Em seguida, a partir da bactéria isolaríamos o plasmídeo.

Mas o que é um plasmídeo?
Sabemos que a bactéria é um organismo procarioto unicelular e, claro, possui como material genético o DNA. Mas além do DNA bacteriano (DNA genômico) que constitui o cromossomo da bactéria, a bactéria possui no citoplasma pequeninas moléculas de DNA circulares que contém poucos genes (Muitos são genes para resistência a antibióticos). Essas moléculas circulares são denominadas de "plasmídeos" e se prestam muito bem à utilização na tecnologia transgênica.
O próximo passo é retirar o plasmídeo de dentro da bactéria.

A curiosa produção artificial de insulina
Esse plasmídeo é cortado com as mesmas enzimas de restrição para cortar o cromossomo humano e isolar o gene da insulina. Após cortar o plasmídeo, nós o ligaríamos com o DNA Ligase no gene da insulina. O DNA Ligase funcionaria como uma cola biológica. Veja bem, uniríamos o DNA de uma espécie, no caso a humana à outra espécie resultando em um DNA recombinante.
Após a formação do DNA recombinante resultante da ligação entre os dois genes, o gene da insulina e o plasmídeo, o plasmídeo modificado é inserido novamente na bactéria.
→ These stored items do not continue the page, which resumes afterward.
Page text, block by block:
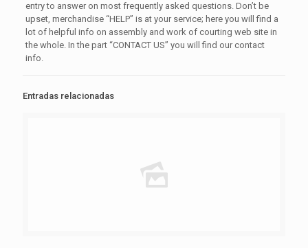
entry to answer on most frequently asked questions. Don’t be
upset, merchandise “HELP” is at your service; here you will find a
lot of helpful info on assembly and work of courting web site in
the whole. In the part “CONTACT US” you will find our contact
info.
Entradas relacionadas
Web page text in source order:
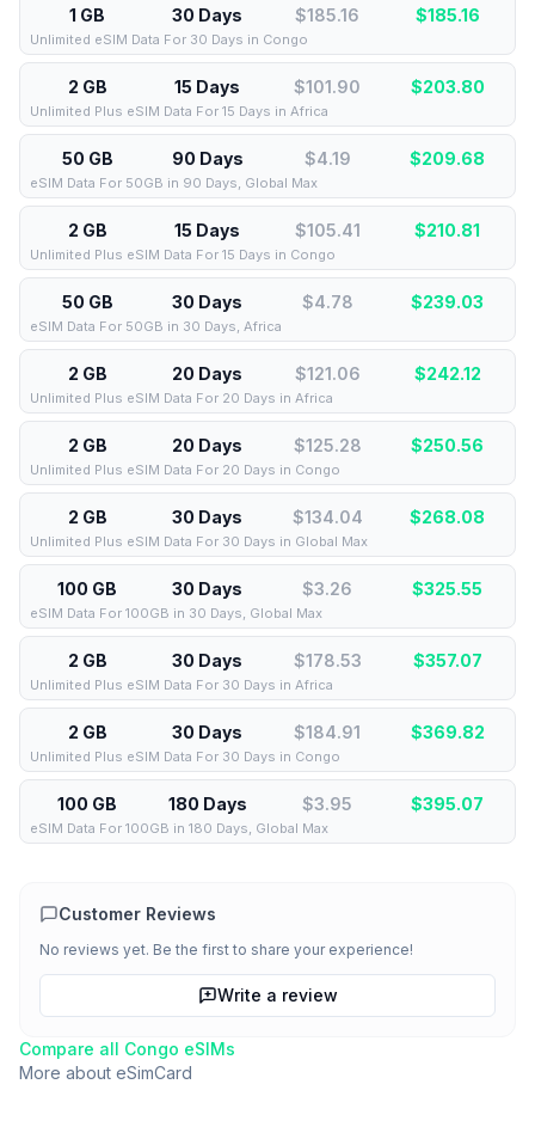
1 GB 30 Days $185.16 $185.16
Unlimited eSIM Data For 30 Days in Congo
2 GB 15 Days $101.90 $203.80
Unlimited Plus eSIM Data For 15 Days in Africa
50 GB 90 Days $4.19 $209.68
eSIM Data For 50GB in 90 Days, Global Max
2 GB 15 Days $105.41 $210.81
Unlimited Plus eSIM Data For 15 Days in Congo
50 GB 30 Days $4.78 $239.03
eSIM Data For 50GB in 30 Days, Africa
2 GB 20 Days $121.06 $242.12
Unlimited Plus eSIM Data For 20 Days in Africa
2 GB 20 Days $125.28 $250.56
Unlimited Plus eSIM Data For 20 Days in Congo
2 GB 30 Days $134.04 $268.08
Unlimited Plus eSIM Data For 30 Days in Global Max
100 GB 30 Days $3.26 $325.55
eSIM Data For 100GB in 30 Days, Global Max
2 GB 30 Days $178.53 $357.07
Unlimited Plus eSIM Data For 30 Days in Africa
2 GB 30 Days $184.91 $369.82
Unlimited Plus eSIM Data For 30 Days in Congo
100 GB 180 Days $3.95 $395.07
eSIM Data For 100GB in 180 Days, Global Max
Customer Reviews
No reviews yet. Be the first to share your experience!
Write a review
Compare all Congo eSIMs
More about eSimCard
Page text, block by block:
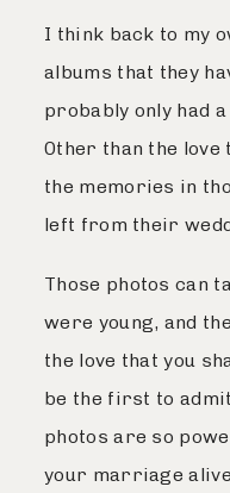
I think back to my
albums that they
probably only had
Other than the
the memories in
left from their
Those photos can
were young, and
the love that you
be the first to
photos are so
your marriage
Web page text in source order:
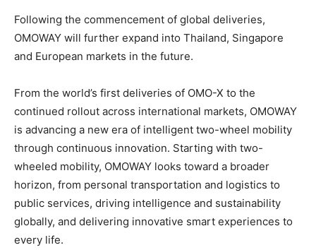
Following the commencement of global deliveries,
OMOWAY will further expand into Thailand, Singapore
and European markets in the future.
From the world’s first deliveries of OMO-X to the
continued rollout across international markets, OMOWAY
is advancing a new era of intelligent two-wheel mobility
through continuous innovation. Starting with two-
wheeled mobility, OMOWAY looks toward a broader
horizon, from personal transportation and logistics to
public services, driving intelligence and sustainability
globally, and delivering innovative smart experiences to
every life.
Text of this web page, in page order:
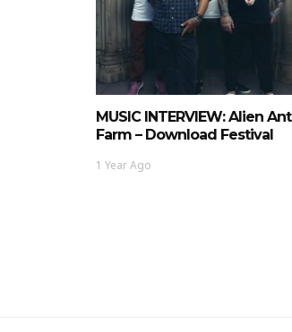
MUSIC INTERVIEW: Alien Ant
Farm – Download Festival
1 Year Ago
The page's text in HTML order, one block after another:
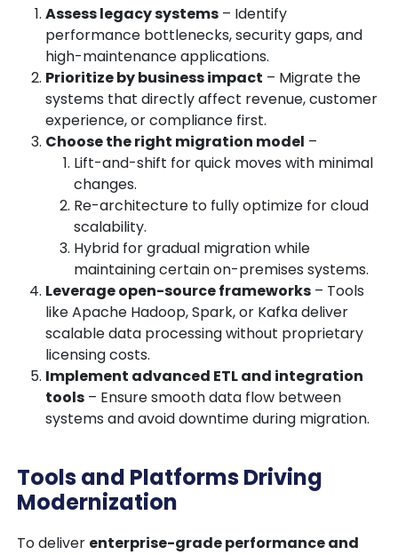
Assess legacy systems – Identify
performance bottlenecks, security gaps, and
high-maintenance applications.
Prioritize by business impact – Migrate the
systems that directly affect revenue, customer
experience, or compliance first.
Choose the right migration model –
Lift-and-shift for quick moves with minimal
changes.
Re-architecture to fully optimize for cloud
scalability.
Hybrid for gradual migration while
maintaining certain on-premises systems.
Leverage open-source frameworks – Tools
likeApache Hadoop, Spark, or Kafkadeliver
scalable data processing without proprietary
licensing costs.
Implement advanced ETL and integration
tools – Ensure smooth data flow between
systems and avoid downtime during migration.
Tools and Platforms Driving
Modernization
To deliver enterprise-grade performance and
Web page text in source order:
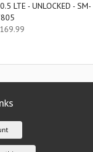
LTE - UNLOCKED - SM-
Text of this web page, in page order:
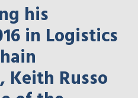
his
in Logistics
Keith Russo
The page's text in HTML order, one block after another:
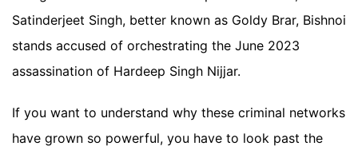
Satinderjeet Singh, better known as Goldy Brar, Bishnoi
stands accused of orchestrating the June 2023
assassination of Hardeep Singh Nijjar.
If you want to understand why these criminal networks
have grown so powerful, you have to look past the
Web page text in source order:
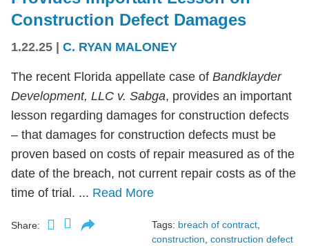
Construction Defect Damages
1.22.25 | C. RYAN MALONEY
The recent Florida appellate case of Bandklayder
Development, LLC v. Sabga, provides an important
lesson regarding damages for construction defects
– that damages for construction defects must be
proven based on costs of repair measured as of the
date of the breach, not current repair costs as of the
time of trial. ... Read More
Share: Tags: breach of contract,
construction, construction defect
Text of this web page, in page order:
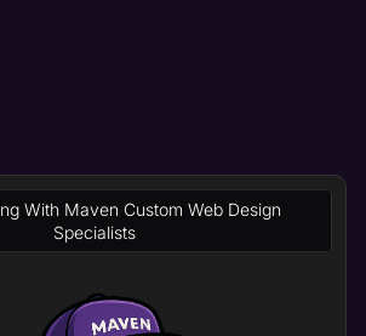
With Maven Custom Web Design
Specialists
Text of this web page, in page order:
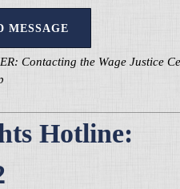
MESSAGE
Contacting the Wage Justice
Hotline:
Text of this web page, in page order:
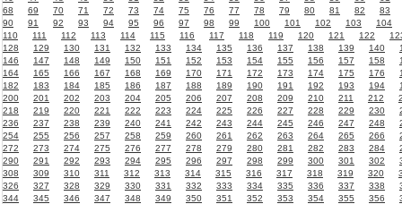
68
69 70 71 72 73 74 75 76 77 78 79 80 81 82
83
90
91 92 93 94 95 96 97 98 99 100 101 102 103
104
110
111 112 113 114 115 116 117 118 119 120 121 122
128
129 130 131 132 133 134 135 136 137 138 139 140
146
147 148 149 150 151 152 153 154 155 156 157 158
164
165 166 167 168 169 170 171 172 173 174 175 176
182
183 184 185 186 187 188 189 190 191 192 193 194
200
201 202 203 204 205 206 207 208 209 210 211 212
218
219 220 221 222 223 224 225 226 227 228 229 230
236
237 238 239 240 241 242 243 244 245 246 247 248
254
255 256 257 258 259 260 261 262 263 264 265 266
272
273 274 275 276 277 278 279 280 281 282 283 284
290
291 292 293 294 295 296 297 298 299 300 301 302
308
309 310 311 312 313 314 315 316 317 318 319 320
326
327 328 329 330 331 332 333 334 335 336 337 338
344
345 346 347 348 349 350 351 352 353 354 355 356
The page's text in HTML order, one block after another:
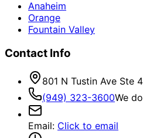
Anaheim
Orange
Fountain Valley
Contact Info
801 N Tustin Ave Ste
(949) 323-3600We
Email: Click to email
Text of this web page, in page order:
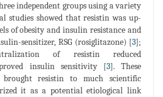
independent groups using a variety
studies showed that resistin was up-
of obesity and insulin resistance and
sensitizer, RSG (rosiglitazone) [3];
of resistin reduced
insulin sensitivity [3]. These
resistin to much scientific
it as a potential etiological link
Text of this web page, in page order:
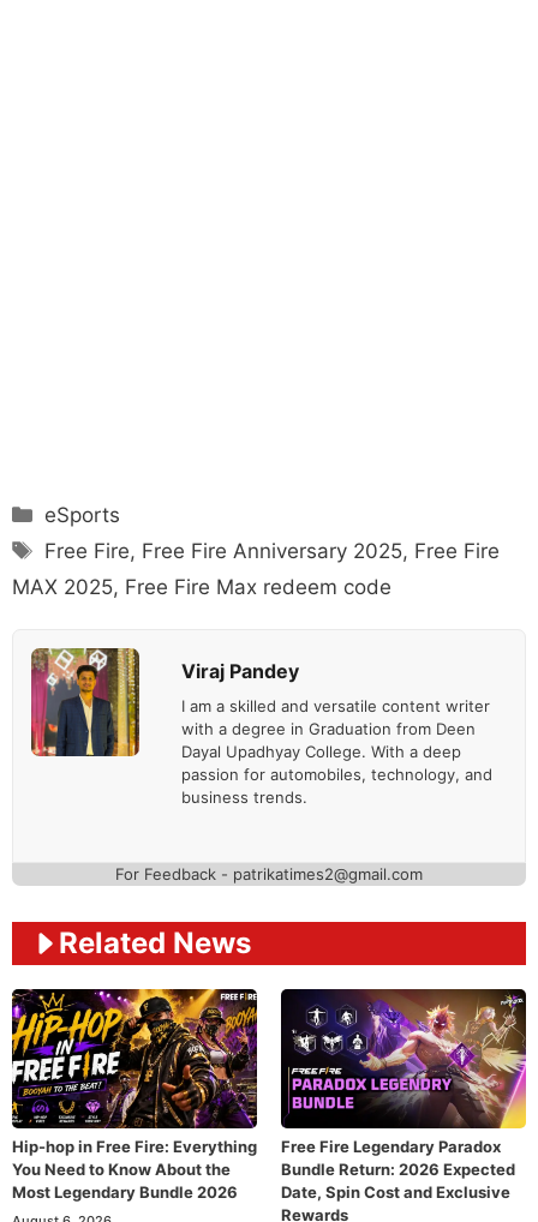
Categories
eSports
Tags
Free Fire, Free Fire Anniversary 2025, Free Fire
MAX 2025, Free Fire Max redeem code
Viraj Pandey
I am a skilled and versatile content writer
with a degree in Graduation from Deen
Dayal Upadhyay College. With a deep
passion for automobiles, technology, and
business trends.
For Feedback - patrikatimes2@gmail.com
Related News
Hip-hop in Free Fire: Everything
You Need to Know About the
Most Legendary Bundle 2026
Free Fire Legendary Paradox
Bundle Return: 2026 Expected
Date, Spin Cost and Exclusive
Rewards
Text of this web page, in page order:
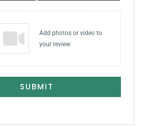
Add photos or video to
your review
SUBMIT

Essa bactéria iria portanto receber, incorporar um gene de outra espécie, um gene humano. Teríamos uma bactéria modificada geneticamente, programada agora para produzir insulina. E essas bactérias, ao se reproduzirem de forma assexuada (Sem a necessidade de um parceiro) originariam outras bilhões de bactérias todas contendo esse gene da insulina com a capacidade de produzir essa proteína que atua como um hormônio importante no controle da taxa de glicose no ser humano. Pessoas que não podem produzir insulina naturalmente em quantidade adequada sofrem da grave doença chamada diabetes.
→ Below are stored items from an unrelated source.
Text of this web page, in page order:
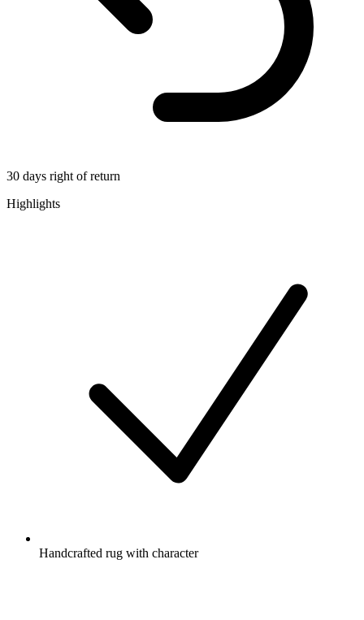
30 days right of return
Highlights
Handcrafted rug with character
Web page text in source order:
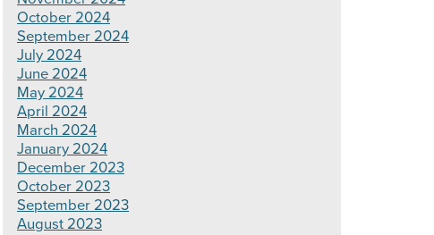
October 2024
September 2024
July 2024
June 2024
May 2024
April 2024
March 2024
January 2024
December 2023
October 2023
September 2023
August 2023

Agora essas bactérias podem ser utilizadas como biofábricas para sintetizar a insulina em grande quantidade em larga escala, em escala industrial que pode ser vendida na indústria farmacêutica em um preço acessivel.
É essa que é um tecnologia transgênica, é isso que nos permite a engenharia genética, modificar geneticamente os seres-vivos para, obviamente, encontrar nesses seres características vantajosas para o ser humano, para nossas atividades. Ainda melhor, essa tecnologia trangênica já está difundida, vários organismos transgênicos já foram produzidos. Por exemplo:
Nós temos o milho que recebeu um gene de bactéria e tornou-se resistente à praga de insetos. Temos também outro exemplo bastante curioso, uma planta de fumo na qual foi introduzido o gene de vaga-lume, e essa planta tornou-se bioluminescente, tornou capaz de gerar luz própria que nós chamamos de bioluminescência.
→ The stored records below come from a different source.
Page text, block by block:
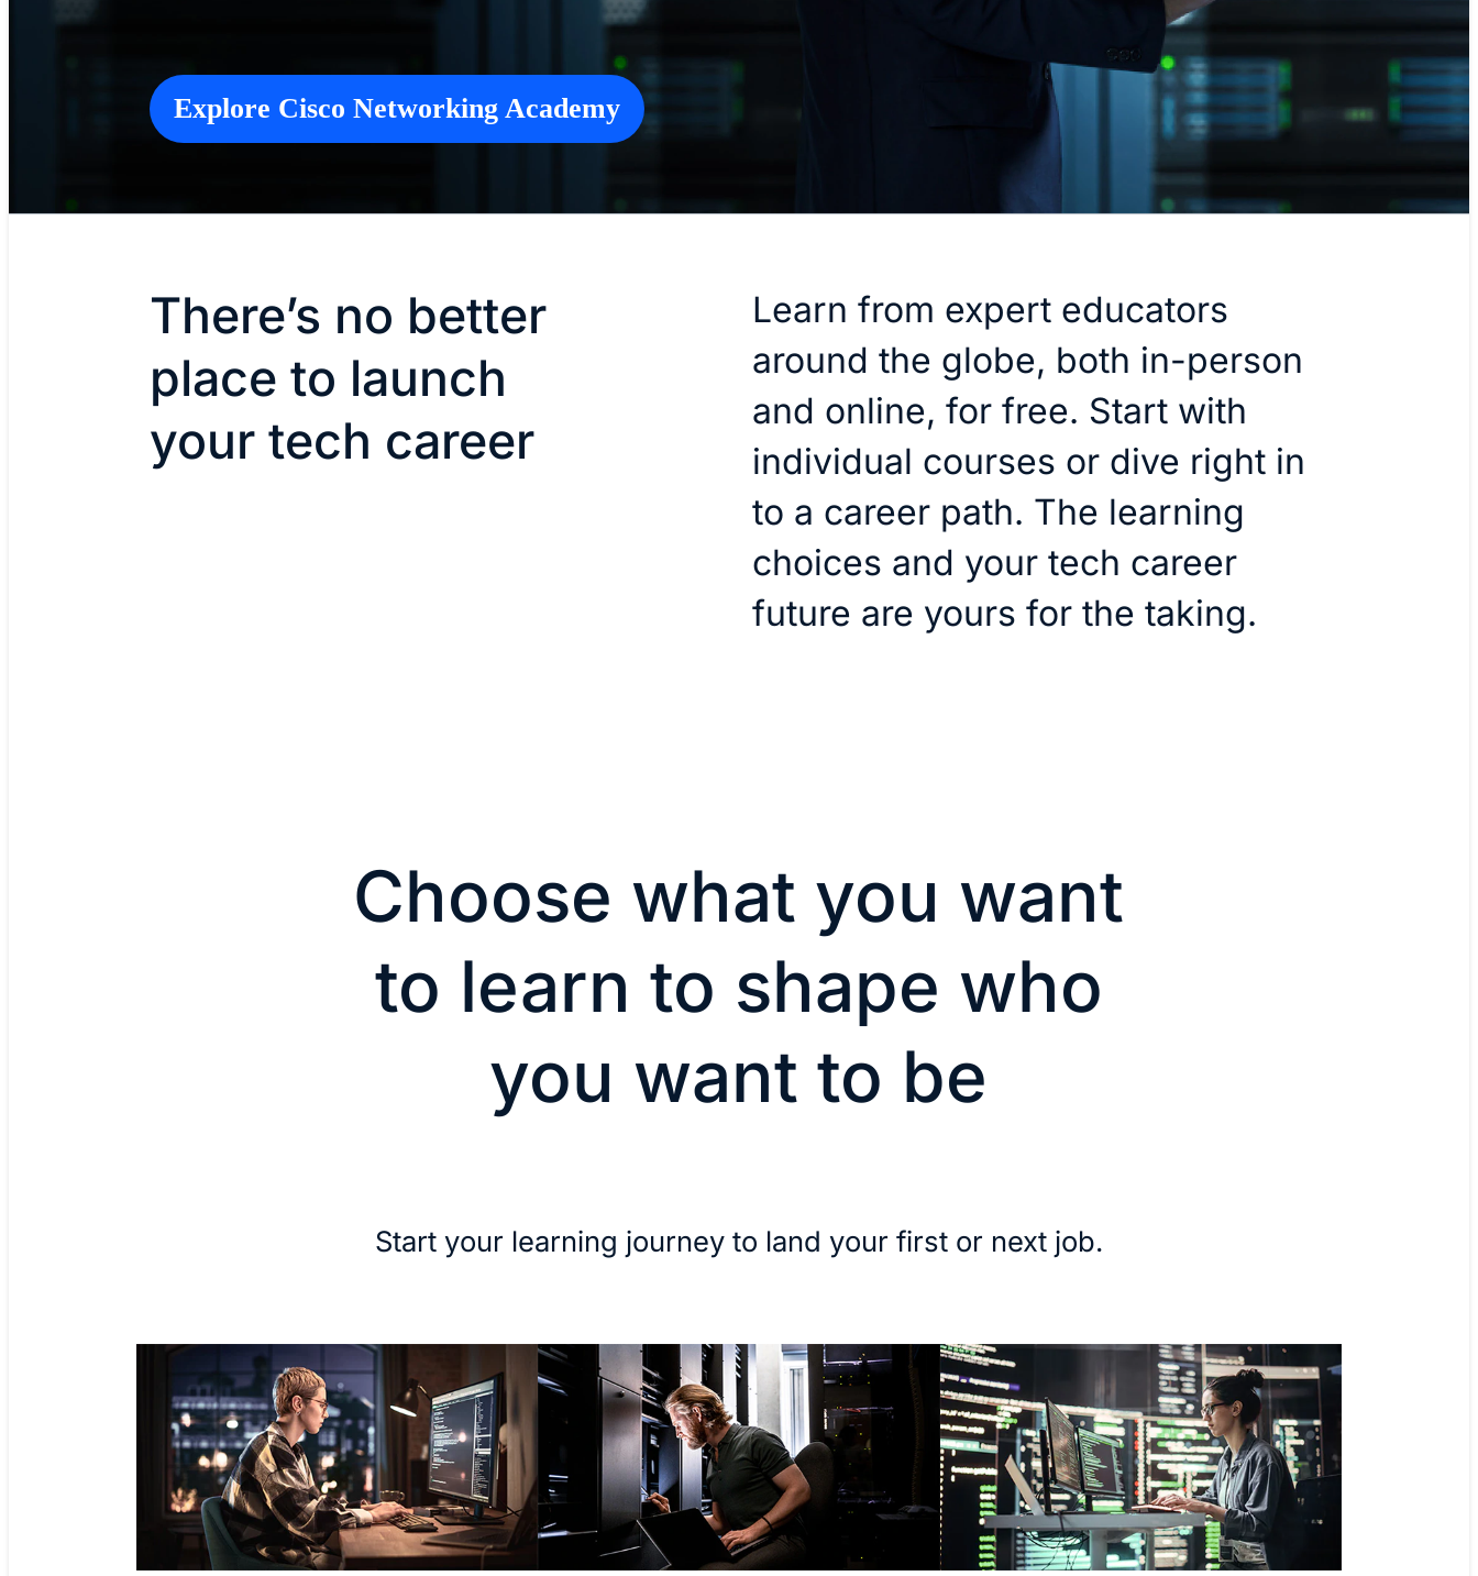
Explore Cisco Networking Academy
There’s no better
place to launch
your tech career
Learn from expert educators
around the globe, both in-person
and online, for free. Start with
individual courses or dive right in
to a career path. The learning
choices and your tech career
future are yours for the taking.
Choose what you want
to learn to shape who
you want to be
Start your learning journey to land your first or next job.

Isso que é a tecnologia trangênica e essa é a engenharia genética.
É lógico que essa tecnologia, esse pode em mãos nos trazem grandes responsabilidades. É necessário trabalhar a engenharia genética com muita responsabilidade. Existem regras de biosegurança. Os organismos trangênicos tem que ser testados, controlados e regulamentados para serem comercializados. Entretanto é importante ressaltar que esses organismos transgênicos já fazem parte do nosso cotidiano. Estão no carrinho de supermercado, estão na nossa mesa. Esses alimentos trangênicos, tenha certeza, vieram para ficar.